I find it easiest to remove all cabinet doors and drawers to
paint. It is extremely important to
number each cabinet or drawer before you remove it so that you know where it
goes when its time to put it back!
Especially for older wood, those pieces can sometimes warp on their
hinges or in their drawer slot and won’t fit well anywhere else.
Tape and cover anything you don’t want to get paint on. Be cautious of anything even remotely close
if using a spray gun as there is a great chance of overspray. Remove any hardware. Take your time and be very thorough in the
prep work.
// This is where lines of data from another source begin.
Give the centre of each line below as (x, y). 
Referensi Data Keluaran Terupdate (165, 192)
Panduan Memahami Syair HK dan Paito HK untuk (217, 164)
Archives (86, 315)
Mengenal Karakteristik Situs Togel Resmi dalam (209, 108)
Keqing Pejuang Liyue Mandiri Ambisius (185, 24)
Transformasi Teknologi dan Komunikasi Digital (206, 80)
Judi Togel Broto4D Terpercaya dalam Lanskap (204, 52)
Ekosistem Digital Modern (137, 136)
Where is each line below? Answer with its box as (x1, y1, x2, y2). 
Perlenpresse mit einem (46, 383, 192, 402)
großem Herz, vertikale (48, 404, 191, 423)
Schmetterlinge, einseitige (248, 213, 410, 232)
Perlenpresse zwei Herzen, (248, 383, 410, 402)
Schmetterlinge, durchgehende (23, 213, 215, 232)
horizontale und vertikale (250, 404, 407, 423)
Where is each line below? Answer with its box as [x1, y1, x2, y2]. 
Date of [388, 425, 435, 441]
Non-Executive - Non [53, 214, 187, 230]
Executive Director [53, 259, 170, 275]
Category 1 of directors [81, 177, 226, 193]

The key to a job well done is
all in the prep work and is important to have a professional finish.
Priming:
I use BIN Shellac Primer when spraying, or General Finishes Stain Blocker when hand painting. When painting oak, I always use 2 coats of
primer because it really helps to fill in the grain. After the prep work is done and the wood is dry,
I apply the first coat of primer. This
can be done with either a spray gun, brush or foam roller. With primer, I don’t think there is a major
difference in the finish with whatever you choose. Warning: my usual “panic” sets in after the
first coat of primer goes on. Primer
usually looks horrible and with only one coat it is not completely covered so a
lot of the wood still shows through.
Take a deep breath, walk away, and don’t worry ‘cause it will be
okay! Don’t put the first coat of primer
on too thick, it is better to have several thin coats than one thick coat. After the first coat of primer is dry
(usually about 30-60 minutes), I inspect the surface of the wood to see if
there are any cracks or chips in the wood that should be repaired. If there is, I apply a wood filler and let it
dry and then sand it down. Then I apply
a second coat of primer. After the
second coat of primer is dry I again sand to make it smooth with a 220 grit
sandpaper.
Painting:
Painting:
When the primer is dry and sanded smooth it is time for
paint! This is the fun part where you
will finally see progress and it gets exciting!
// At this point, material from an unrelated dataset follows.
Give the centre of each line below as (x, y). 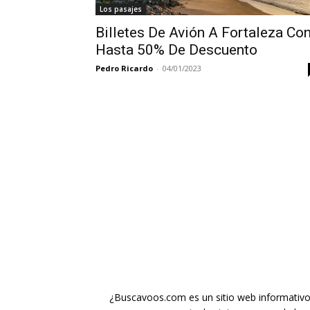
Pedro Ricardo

I use General Finishes Enduro White Poly paint for cabinets. I have tried other brands but this is my
preference for wood. I like that it has
a shorter dry time between coats compared to some other brands, it does not need a topcoat, and it is water based. I prefer to
paint cabinet doors with a spray gun, but if you don’t own a spray gun then a
good brush (Zibra brushes are my favorite!) for any small detailed areas and a foam
roller for any large smooth areas works fine.
Like the primer, it is better to apply a couple of thin coats rather
than one thick coat to avoid drips. If
you happen to get a drip, and its still very wet you can try to smooth it out
with the brush or roller. Otherwise you
can leave it and let it dry and then sand it smooth. It is important to keep a “wet edge” with the
paint and work as quickly as possible. I
typically only sand between coats of paint if there are any imperfections,
otherwise I just dive right in to the second coat of paint after the suggested
drying time has elapsed (review the can for more info). I typically let the paint dry before removing
painting tape, but I always use a utility knife to mark the edge of the tape so
that it doesn’t peel the paint off along with the tape when removing. If any touch ups are needed, I usually just
use paint over the small touch up areas.
It is best to wait 48 hours at a minimum for the paint to dry before
reattaching or putting anything on it.
Keep in mind paint usually takes a few weeks to fully cure, so be
careful with freshly painted surfaces.
Protective Finish:
Polycrylic vs Polyurethane – the difference is that
Polyurethane is typically used over stains whereas polycrylic is used over
paints. The reason being that
Polyurethane is meant to yellow over time and polycrylic stays clear, so you
would not want polyurethane to yellow over a fresh coat of white paint! General Finishes is a great brand and they stand behind their products. I especially like the High Performance Top Coat. I believe applying poly
is an optional step if using the paint that I referenced above. Personally, I
prefer to use a satin or semi-gloss over the cabinets and I have not had any issues with
any chipping and is easy to wipe clean if there are any spills.
Helpful Hints:
- Always stir your paint before pouring from the paint can. The color tends to settle on the bottom so stir really well
- There are ideal temperatures to paint in. Consult the label on the paint can for exact information, but I believe it is 50-80 degrees and no humidity. If you paint outside these guidelines you might expect slower drying times.
- If you are painting cabinet doors and remove from hinges, I always prop on scrap wood to keep them off the ground.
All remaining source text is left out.